● Data extract
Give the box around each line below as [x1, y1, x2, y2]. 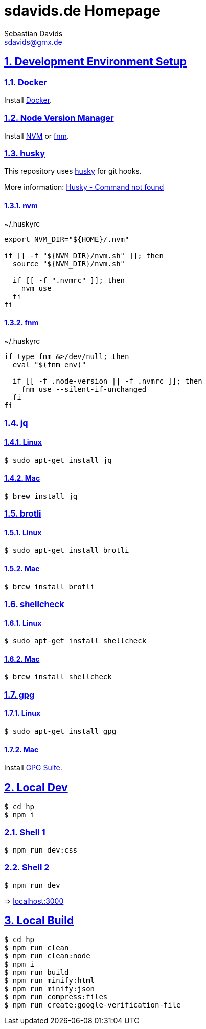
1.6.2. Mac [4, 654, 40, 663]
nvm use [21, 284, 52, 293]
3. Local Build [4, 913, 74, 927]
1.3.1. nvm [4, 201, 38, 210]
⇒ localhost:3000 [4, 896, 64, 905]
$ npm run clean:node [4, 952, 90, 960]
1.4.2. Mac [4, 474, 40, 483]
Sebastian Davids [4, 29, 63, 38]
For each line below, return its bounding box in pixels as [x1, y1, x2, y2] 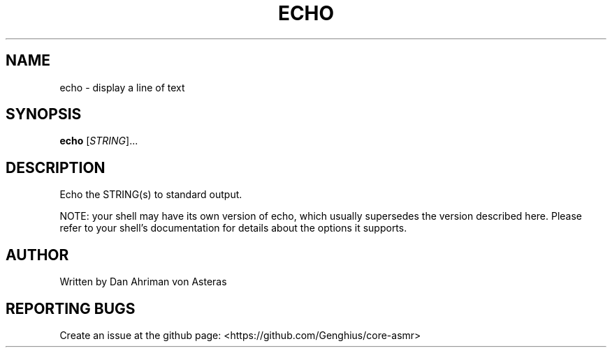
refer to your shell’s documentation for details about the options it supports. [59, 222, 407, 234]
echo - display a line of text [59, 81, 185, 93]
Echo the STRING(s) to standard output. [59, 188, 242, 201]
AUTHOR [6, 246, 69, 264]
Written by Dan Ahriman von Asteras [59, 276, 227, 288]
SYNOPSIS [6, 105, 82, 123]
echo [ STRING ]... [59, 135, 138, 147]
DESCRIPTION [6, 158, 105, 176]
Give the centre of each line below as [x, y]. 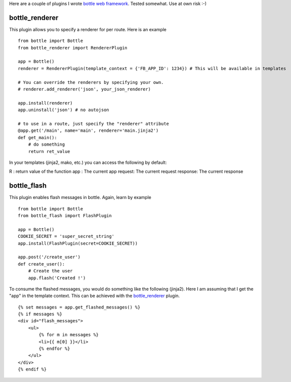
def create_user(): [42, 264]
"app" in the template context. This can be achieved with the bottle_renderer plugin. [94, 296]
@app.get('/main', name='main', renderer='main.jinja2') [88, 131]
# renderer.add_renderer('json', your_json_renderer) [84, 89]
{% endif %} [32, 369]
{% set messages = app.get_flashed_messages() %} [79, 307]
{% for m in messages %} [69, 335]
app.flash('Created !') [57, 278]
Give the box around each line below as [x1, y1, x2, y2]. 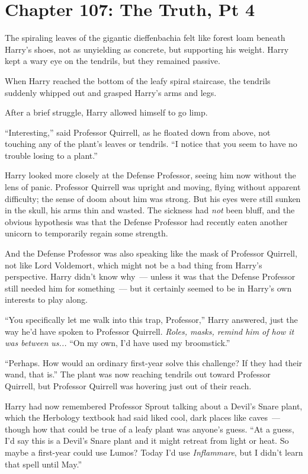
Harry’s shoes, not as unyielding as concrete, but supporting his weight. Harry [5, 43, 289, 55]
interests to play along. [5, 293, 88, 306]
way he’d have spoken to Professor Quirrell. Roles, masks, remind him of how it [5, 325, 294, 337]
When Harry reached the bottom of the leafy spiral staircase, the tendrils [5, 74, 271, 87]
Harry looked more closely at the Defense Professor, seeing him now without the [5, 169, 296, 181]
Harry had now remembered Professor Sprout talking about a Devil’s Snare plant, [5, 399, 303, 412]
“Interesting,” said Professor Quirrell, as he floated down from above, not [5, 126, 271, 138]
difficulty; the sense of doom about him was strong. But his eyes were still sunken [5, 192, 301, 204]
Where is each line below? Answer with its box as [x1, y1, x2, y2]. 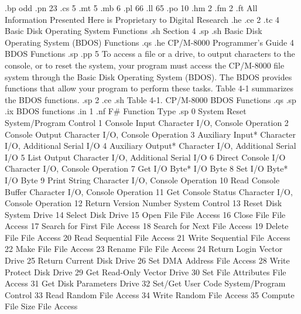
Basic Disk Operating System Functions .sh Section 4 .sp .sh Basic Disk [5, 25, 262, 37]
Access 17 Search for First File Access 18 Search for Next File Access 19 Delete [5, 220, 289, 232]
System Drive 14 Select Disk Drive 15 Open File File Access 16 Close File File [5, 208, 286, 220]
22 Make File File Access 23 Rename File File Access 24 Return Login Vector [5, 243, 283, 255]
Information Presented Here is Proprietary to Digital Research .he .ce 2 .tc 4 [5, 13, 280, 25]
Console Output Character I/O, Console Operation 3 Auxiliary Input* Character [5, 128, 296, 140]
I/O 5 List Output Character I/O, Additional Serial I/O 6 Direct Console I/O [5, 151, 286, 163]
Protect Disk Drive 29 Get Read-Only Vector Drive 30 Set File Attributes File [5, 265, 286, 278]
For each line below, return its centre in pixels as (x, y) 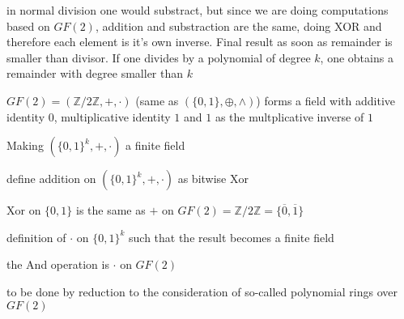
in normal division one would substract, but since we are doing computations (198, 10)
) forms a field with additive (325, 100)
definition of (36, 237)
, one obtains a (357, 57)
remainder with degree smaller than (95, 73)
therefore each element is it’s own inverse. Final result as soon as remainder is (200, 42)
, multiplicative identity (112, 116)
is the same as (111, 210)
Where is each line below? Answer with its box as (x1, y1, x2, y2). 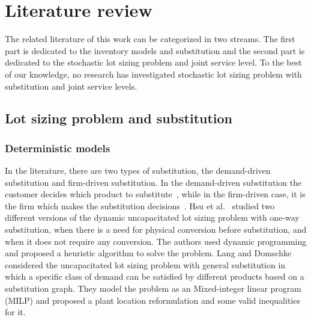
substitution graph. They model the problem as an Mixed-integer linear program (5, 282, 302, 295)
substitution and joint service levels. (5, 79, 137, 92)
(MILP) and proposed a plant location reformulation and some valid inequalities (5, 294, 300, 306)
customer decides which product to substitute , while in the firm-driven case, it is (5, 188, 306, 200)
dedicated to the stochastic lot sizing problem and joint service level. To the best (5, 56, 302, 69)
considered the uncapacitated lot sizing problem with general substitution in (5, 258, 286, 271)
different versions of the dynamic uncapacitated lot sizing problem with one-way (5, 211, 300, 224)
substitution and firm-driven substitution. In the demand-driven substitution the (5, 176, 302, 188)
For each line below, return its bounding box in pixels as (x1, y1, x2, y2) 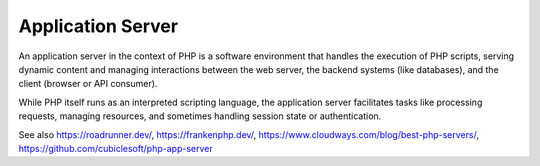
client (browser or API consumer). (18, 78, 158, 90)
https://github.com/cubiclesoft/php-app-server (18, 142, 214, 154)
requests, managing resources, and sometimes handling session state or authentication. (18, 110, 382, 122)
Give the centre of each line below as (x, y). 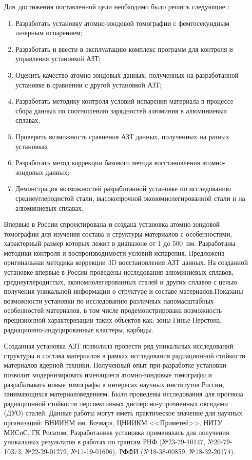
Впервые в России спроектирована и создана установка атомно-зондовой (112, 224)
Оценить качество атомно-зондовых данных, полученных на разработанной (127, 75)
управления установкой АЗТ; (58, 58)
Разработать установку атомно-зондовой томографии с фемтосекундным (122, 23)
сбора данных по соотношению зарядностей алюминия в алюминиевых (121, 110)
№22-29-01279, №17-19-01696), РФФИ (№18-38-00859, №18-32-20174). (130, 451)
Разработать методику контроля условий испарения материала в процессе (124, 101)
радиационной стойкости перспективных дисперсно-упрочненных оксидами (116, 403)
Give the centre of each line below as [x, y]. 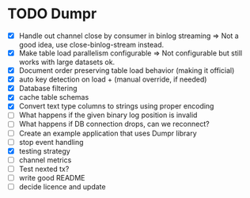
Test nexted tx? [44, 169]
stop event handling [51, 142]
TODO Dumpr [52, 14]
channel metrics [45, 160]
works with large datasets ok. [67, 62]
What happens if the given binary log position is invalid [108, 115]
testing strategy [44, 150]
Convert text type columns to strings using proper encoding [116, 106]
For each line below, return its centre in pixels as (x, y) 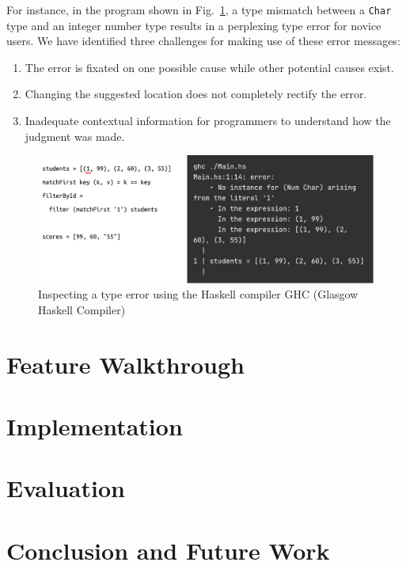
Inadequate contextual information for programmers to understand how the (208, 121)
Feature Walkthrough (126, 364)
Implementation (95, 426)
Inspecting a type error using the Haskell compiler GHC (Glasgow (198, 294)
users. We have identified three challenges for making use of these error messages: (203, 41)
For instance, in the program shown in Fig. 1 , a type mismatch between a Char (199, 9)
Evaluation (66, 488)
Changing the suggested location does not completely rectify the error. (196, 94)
--
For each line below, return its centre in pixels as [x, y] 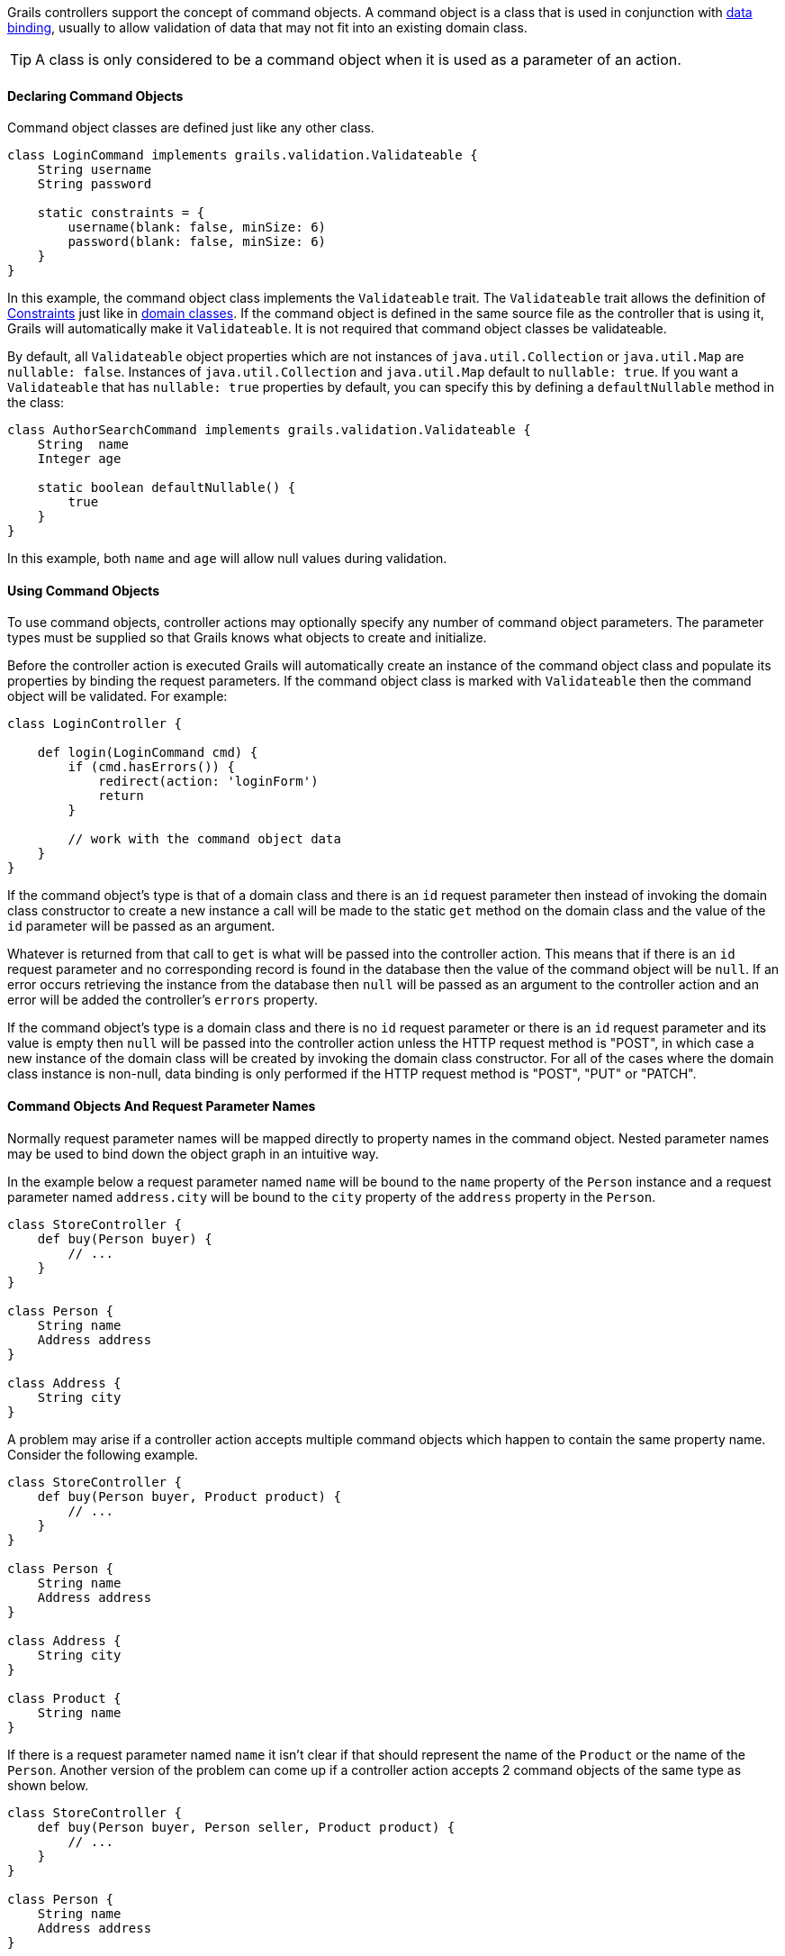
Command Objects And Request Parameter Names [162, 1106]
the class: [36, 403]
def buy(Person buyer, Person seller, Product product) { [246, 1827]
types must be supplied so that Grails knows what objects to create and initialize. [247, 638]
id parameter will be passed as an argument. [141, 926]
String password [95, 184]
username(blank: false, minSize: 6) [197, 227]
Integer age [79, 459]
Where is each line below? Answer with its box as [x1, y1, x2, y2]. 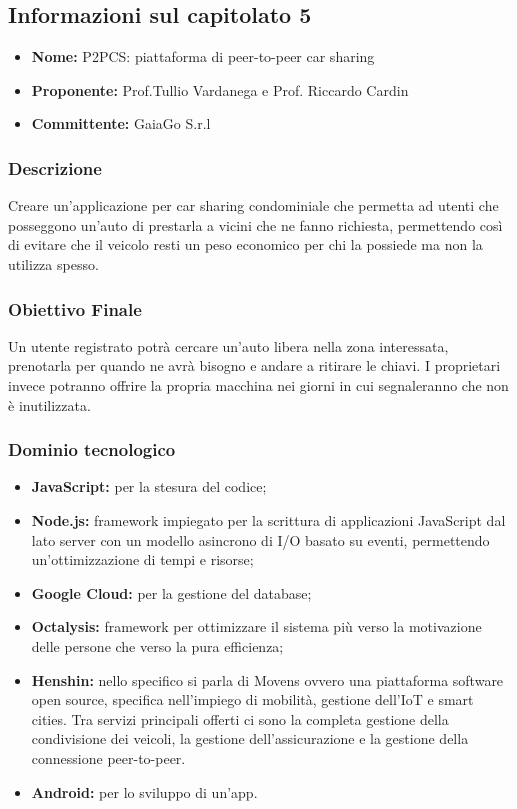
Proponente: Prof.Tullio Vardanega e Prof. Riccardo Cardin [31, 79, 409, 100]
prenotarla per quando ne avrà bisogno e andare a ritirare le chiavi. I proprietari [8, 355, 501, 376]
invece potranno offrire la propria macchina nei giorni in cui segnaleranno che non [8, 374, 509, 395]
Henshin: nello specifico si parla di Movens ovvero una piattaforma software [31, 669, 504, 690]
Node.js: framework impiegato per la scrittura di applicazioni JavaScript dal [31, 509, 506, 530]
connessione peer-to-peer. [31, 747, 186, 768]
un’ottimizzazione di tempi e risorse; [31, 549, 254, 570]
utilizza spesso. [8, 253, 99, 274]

● What you need to do
Copy each line of the listing that carries the string "product".

● Exercise output
customer decides which product to substitute , while in the firm-driven case, it is (5, 188, 306, 200)
def buy(Person buyer, Person seller, Product product) { [246, 1827]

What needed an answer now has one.